*MATERIAL FOR THIS EXERCISE*:
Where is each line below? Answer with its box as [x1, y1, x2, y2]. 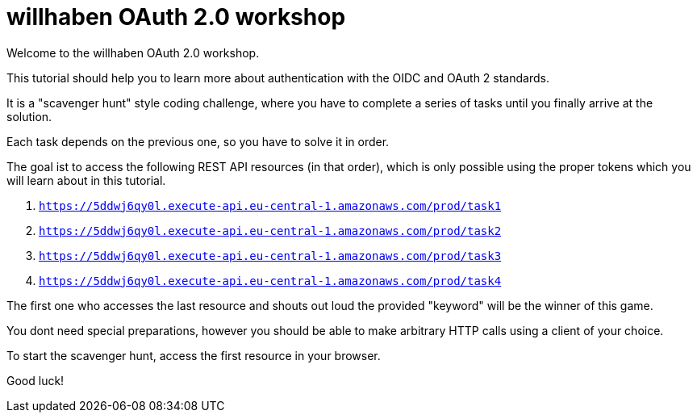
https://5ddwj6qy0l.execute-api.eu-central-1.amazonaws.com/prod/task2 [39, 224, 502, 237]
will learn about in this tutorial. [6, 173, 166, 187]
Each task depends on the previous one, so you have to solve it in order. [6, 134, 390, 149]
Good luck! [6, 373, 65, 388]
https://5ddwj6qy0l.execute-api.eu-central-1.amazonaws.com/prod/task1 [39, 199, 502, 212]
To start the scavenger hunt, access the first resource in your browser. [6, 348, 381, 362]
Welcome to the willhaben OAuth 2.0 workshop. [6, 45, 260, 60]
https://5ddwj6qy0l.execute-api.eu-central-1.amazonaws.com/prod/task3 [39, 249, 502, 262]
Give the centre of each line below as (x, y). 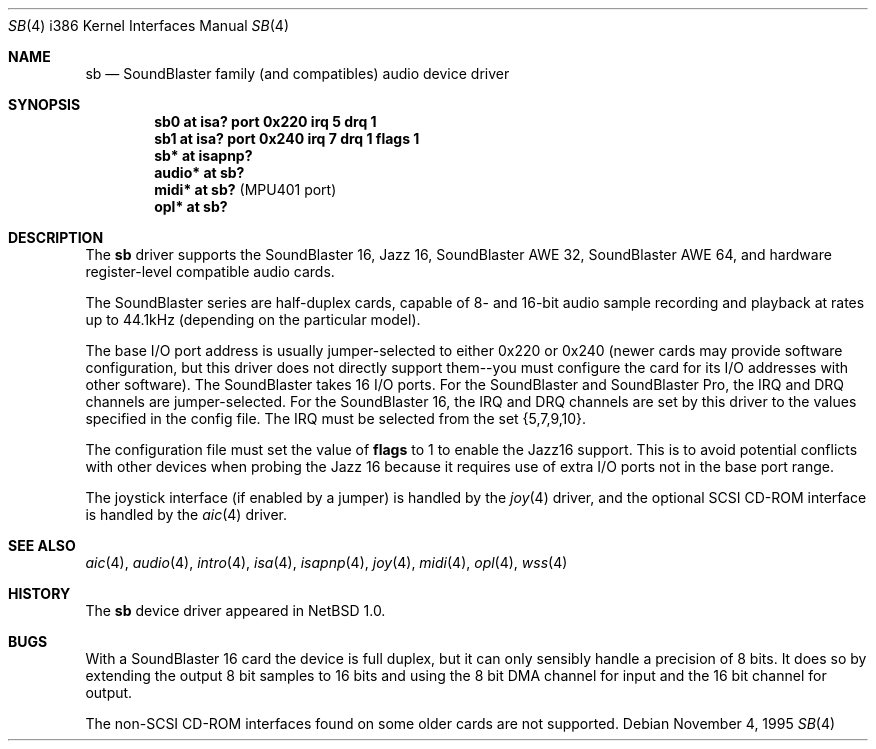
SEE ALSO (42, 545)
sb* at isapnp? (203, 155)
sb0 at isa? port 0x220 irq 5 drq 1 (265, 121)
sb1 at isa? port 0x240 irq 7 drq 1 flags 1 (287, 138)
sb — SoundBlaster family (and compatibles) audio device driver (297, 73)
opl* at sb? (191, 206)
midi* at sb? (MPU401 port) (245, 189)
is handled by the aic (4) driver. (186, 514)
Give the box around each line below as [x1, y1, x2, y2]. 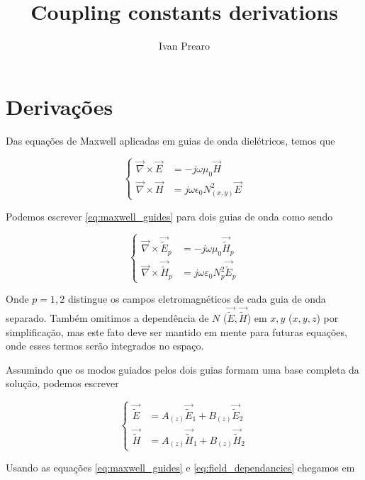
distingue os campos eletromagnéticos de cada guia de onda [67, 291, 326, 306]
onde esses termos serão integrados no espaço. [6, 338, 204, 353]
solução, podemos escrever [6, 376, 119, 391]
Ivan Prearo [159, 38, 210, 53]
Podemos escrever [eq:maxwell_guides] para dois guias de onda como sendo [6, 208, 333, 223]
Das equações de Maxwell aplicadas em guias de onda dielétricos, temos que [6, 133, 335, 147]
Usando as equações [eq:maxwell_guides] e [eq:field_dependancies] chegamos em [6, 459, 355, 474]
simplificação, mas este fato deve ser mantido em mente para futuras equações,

*WHAT YOU NEED TO DO*: Go through the listing above and locate each line that holds the word "equações". Copy those lines.

*RESULT FOR THIS TASK*:
Das equações de Maxwell aplicadas em guias de onda dielétricos, temos que [6, 133, 335, 147]
Usando as equações [eq:maxwell_guides] e [eq:field_dependancies] chegamos em [6, 459, 355, 474]
simplificação, mas este fato deve ser mantido em mente para futuras equações,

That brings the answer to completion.